6.2 Critical points and issues
Lack of migration test plan can make the process complicated. Lack of user training is another factor in successfully migrating SharePoint or SQL database onto the cloud. Apart from that, lack of communication about the upcoming changes to be brought by the migration is significantly crucial. Finally, the most critical issue of all is developing a new architecture for SharePoint migration. Information architecture plan is essential in terms of addressing the key areas such as permissions, taxonomy, customizations, as well as integration with the other components (Jadeja & Modi, 2012). Hence, successful migration of these services onto the AWS cloud ought to consider customization and integration aspects in order to avoid failure or disruptions.
Conclusion
In view of thorough analysis in the cloud architectures and models in this cloud computing assignment, the results has been led at a general level, where a few parts of the cloud migration decision have been researched and what it can create for advantages and inconveniences. Hybrid cloud architecture will essentially bring a great deal of advantages and benefits to MetaSoft. In this cloud computing assignment it is observed that the powerlessness of a cloud partner can negatively affect the association related with a cloud movement, for example, security chances and changed schedules and forms. It is crucial develop proper BCP for the cloud deployment considering all the major issues and security concerns. Taking out beginning period dangers help the association to accomplish an effective movement with negligible dangers. Cloud computing assignments are being prepared by our IT assignment help experts from top universities which let us to provide you a reliable cheap assignment help service
References
Almorsy, M., Grundy, J., & Müller, I. (2016). An analysis of the cloud computing security problem. arXiv preprint arXiv:1609.01107.

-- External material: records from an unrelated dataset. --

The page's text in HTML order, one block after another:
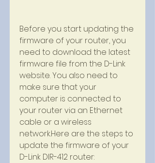
Before you start updating the
firmware of your router, you
need to download the latest
firmware file from the D-Link
website. You also need to
make sure that your
computer is connected to
your router via an Ethernet
cable or a wireless
network.Here are the steps to
update the firmware of your
D-Link DIR-412 router:
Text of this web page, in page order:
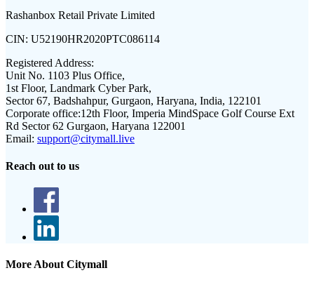
Rashanbox Retail Private Limited
CIN: U52190HR2020PTC086114
Registered Address:
Unit No. 1103 Plus Office,
1st Floor, Landmark Cyber Park,
Sector 67, Badshahpur, Gurgaon, Haryana, India, 122101
Corporate office:12th Floor, Imperia MindSpace Golf Course Ext
Rd Sector 62 Gurgaon, Haryana 122001
Email: support@citymall.live
Reach out to us
More About Citymall
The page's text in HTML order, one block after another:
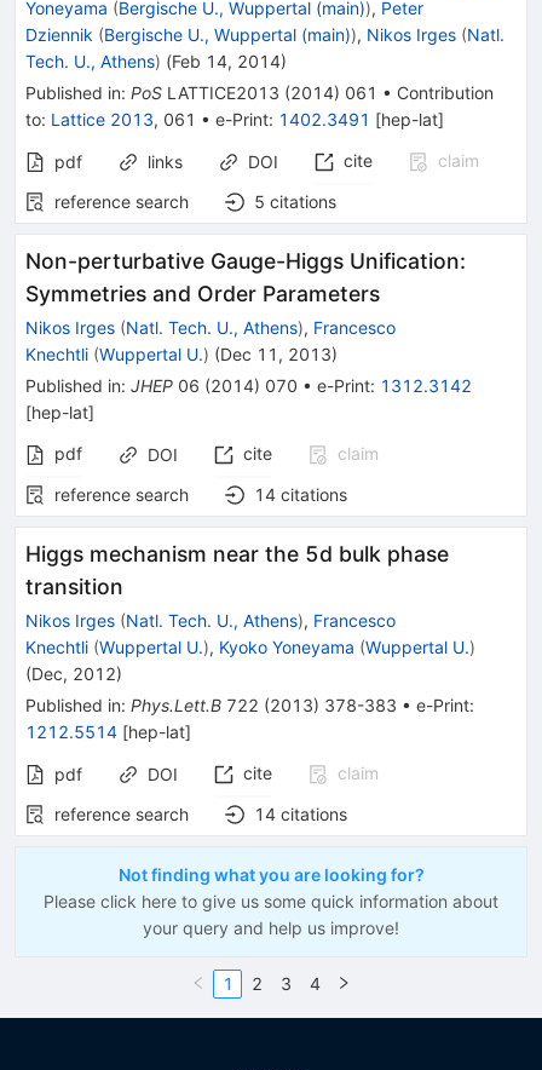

Armbrust, M., Fox, A., Griffith, R., Joseph, A. D., Katz, R., Konwinski, A., ... & Zaharia, M. (2010). A view of cloud computing. Communications of the ACM, 53(4), 50-58.

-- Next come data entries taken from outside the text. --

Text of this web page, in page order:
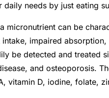
daily needs by just eating
micronutrient can be
impaired
be detected and treated
and osteoporosis.
vitamin D, iodine, folate,
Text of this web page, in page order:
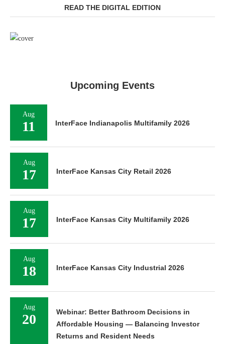
READ THE DIGITAL EDITION
Upcoming Events
Aug
11 InterFace Indianapolis Multifamily 2026
Aug
17 InterFace Kansas City Retail 2026
Aug
17 InterFace Kansas City Multifamily 2026
Aug
18 InterFace Kansas City Industrial 2026
Aug
20
Webinar: Better Bathroom Decisions in
Affordable Housing — Balancing Investor
Returns and Resident Needs
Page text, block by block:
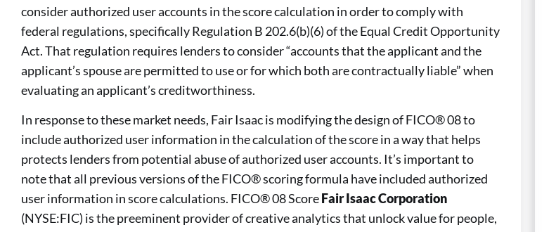
consider authorized user accounts in the score calculation in order to comply with
federal regulations, specifically Regulation B 202.6(b)(6) of the Equal Credit Opportunity
Act. That regulation requires lenders to consider “accounts that the applicant and the
applicant’s spouse are permitted to use or for which both are contractually liable” when
evaluating an applicant’s creditworthiness.
In response to these market needs, Fair Isaac is modifying the design of FICO® 08 to
include authorized user information in the calculation of the score in a way that helps
protects lenders from potential abuse of authorized user accounts. It’s important to
note that all previous versions of the FICO® scoring formula have included authorized
user information in score calculations. FICO® 08 ScoreFair Isaac Corporation
(NYSE:FIC) is the preeminent provider of creative analytics that unlock value for people,
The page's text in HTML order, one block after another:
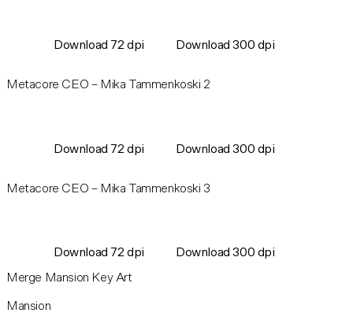
Download 72 dpi Download 300 dpi
Metacore CEO – Mika Tammenkoski 2
Download 72 dpi Download 300 dpi
Metacore CEO – Mika Tammenkoski 3
Download 72 dpi
Download 300 dpi
Merge Mansion Key Art
Mansion

Chen, D., & Zhao, H. (2012, March). Data security and privacy protection issues in cloud computing. In Computer Science and Electronics Engineering (ICCSEE), 2012 International Conference on (Vol. 1, pp. 647-651). IEEE.

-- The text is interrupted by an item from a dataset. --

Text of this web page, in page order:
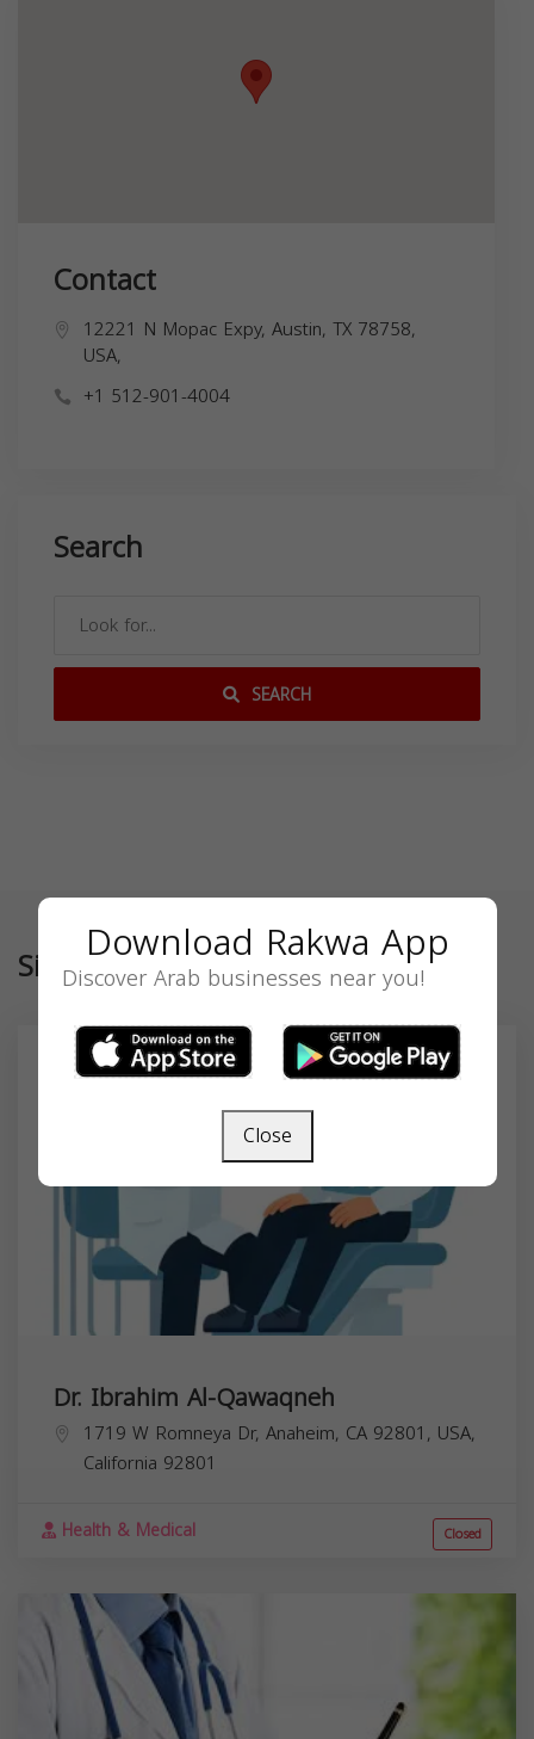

Dillon, T., Wu, C., & Chang, E. (2010, April). Cloud computing: issues and challenges. In Advanced Information Networking and Applications (AINA), 2010 24th IEEE International Conference on (pp. 27-33). Ieee.
Jadeja, Y., & Modi, K. (2012, March). Cloud computing-concepts, architecture and challenges. In Computing, Electronics and Electrical Technologies (ICCEET), 2012 International Conference on (pp. 877-880). IEEE.
Krutz, R. L., & Vines, R. D. (2010). Cloud security: A comprehensive guide to secure cloud computing. Wiley Publishing.
Li, Q., Wang, Z. Y., Li, W. H., Li, J., Wang, C., & Du, R. Y. (2013). Applications integration in a hybrid cloud computing environment: Modelling and platform. Enterprise Information Systems, 7(3), 237-271.
Li, Q., Wang, Z. Y., Li, W. H., Li, J., Wang, C., & Du, R. Y. (2013). Applications integration in a hybrid cloud computing environment: Modelling and platform. Enterprise Information Systems, 7(3), 237-271.
Subashini, S., & Kavitha, V. (2011). A survey on security issues in service delivery models of cloud computing. Journal of network and computer applications, 34(1), 1-11.
Zhang, Q., Cheng, L., & Boutaba, R. (2010). Cloud computing: state-of-the-art and research challenges. Journal of internet services and applications, 1(1), 7-18.